Mark Fuhrman
AchtergrondEdit
Nicole Brown Simpson en Ron Goldman werden vermoord buiten Brown’s Brentwood, Los Angeles condominium in de nacht van 12 juni 1994. Robert Riske en zijn partner waren de eerste politieagenten ter plaatse in de vroege ochtend van 13 juni, en Riske vond een bebloede linkerhandschoen op de plaats delict. Minstens 14 agenten en supervisors, van wie sommigen vóór Fuhrman ter plaatse waren, meldden dat zij slechts één handschoen zagen.
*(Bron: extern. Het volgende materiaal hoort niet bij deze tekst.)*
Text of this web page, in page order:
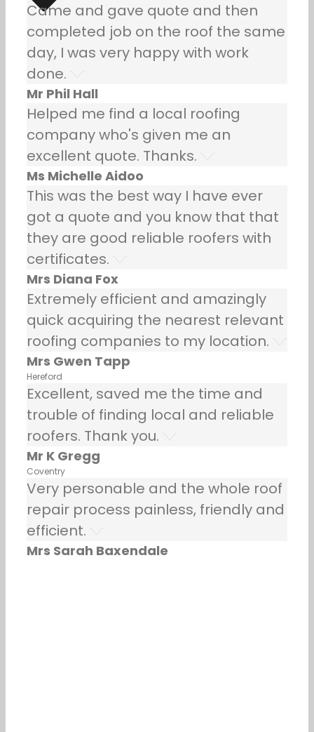
Came and gave quote and then
completed job on the roof the same
day, I was very happy with work
done.
Mr Phil Hall
Helped me find a local roofing
company who's given me an
excellent quote. Thanks.
Ms Michelle Aidoo
This was the best way I have ever
got a quote and you know that that
they are good reliable roofers with
certificates.
Mrs Diana Fox
Extremely efficient and amazingly
quick acquiring the nearest relevant
roofing companies to my location.
Mrs Gwen Tapp
Hereford
Excellent, saved me the time and
trouble of finding local and reliable
roofers. Thank you.
Mr K Gregg
Coventry
Very personable and the whole roof
repair process painless, friendly and
efficient.
Mrs Sarah Baxendale

Fuhrman en zijn superieur, Ronald Phillips, waren de eerste rechercheurs die arriveerden; Fuhrman’s partner, Brad Roberts, arriveerde later. Fuhrman was bekend met O.J. Simpson en Nicole Brown vanwege de huiselijk geweld oproep in 1985. Fuhrman verliet Brown’s condominium met Ronald Phillips en hoofdrechercheurs Tom Lange en Philip Vannatter, en ze gingen naar Simpson’s woning in Rockingham.
Bij de woning van Simpson vond Fuhrman een aantal bloeddruppels in en op een witte Ford Bronco die buiten geparkeerd stond. Fuhrman klom vervolgens over de muur van het pand om de andere rechercheurs binnen te laten. Zij getuigden later dat zij Simpson’s landgoed betraden zonder huiszoekingsbevel vanwege dringende omstandigheden – in het bijzonder de zorg dat Simpson zelf iets zou kunnen zijn aangedaan.
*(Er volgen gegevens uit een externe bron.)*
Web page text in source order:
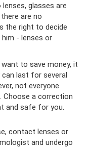
glasses are
are no
the right to decide
- lenses or
to save money, it
last for several
not everyone
Choose a correction
and safe for you.
contact lenses or
and undergo
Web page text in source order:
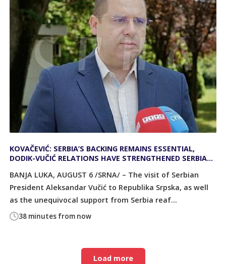
38 minutes from now
KOVAČEVIĆ: SERBIA’S BACKING REMAINS ESSENTIAL,
DODIK-VUČIĆ RELATIONS HAVE STRENGTHENED SERBIA
BANJA LUKA, AUGUST 6 /SRNA/ – The visit of Serbian
President Aleksandar Vučić to Republika Srpska, as well
as the unequivocal support from Serbia reaf...
Load more
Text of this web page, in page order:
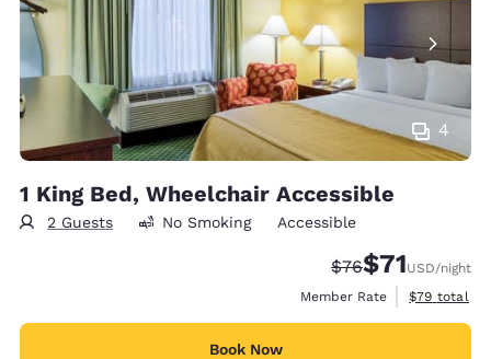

In Simpson’s gastenverblijf troffen rechercheurs Kato Kaelin aan, die tegen de rechercheurs zei dat hij eerder die nacht dreungeluiden had gehoord. Een onderzoek van het huis door Fuhrman leverde een tweede bebloede handschoen op, waarvan later werd vastgesteld dat het de rechterhandpartner was van de handschoen die op de plaats van de moord was gevonden. De handschoen die op het landgoed van Simpson werd gevonden en die – volgens de DNA-test – doordrenkt was met het bloed van beide slachtoffers, werd beschouwd als een van de sterkste bewijsstukken voor de aanklager. Toen Simpson tijdens het proces werd gevraagd de handschoenen aan te trekken, bleken ze te klein voor hem te zijn. Over de redenen hiervoor is gediscussieerd.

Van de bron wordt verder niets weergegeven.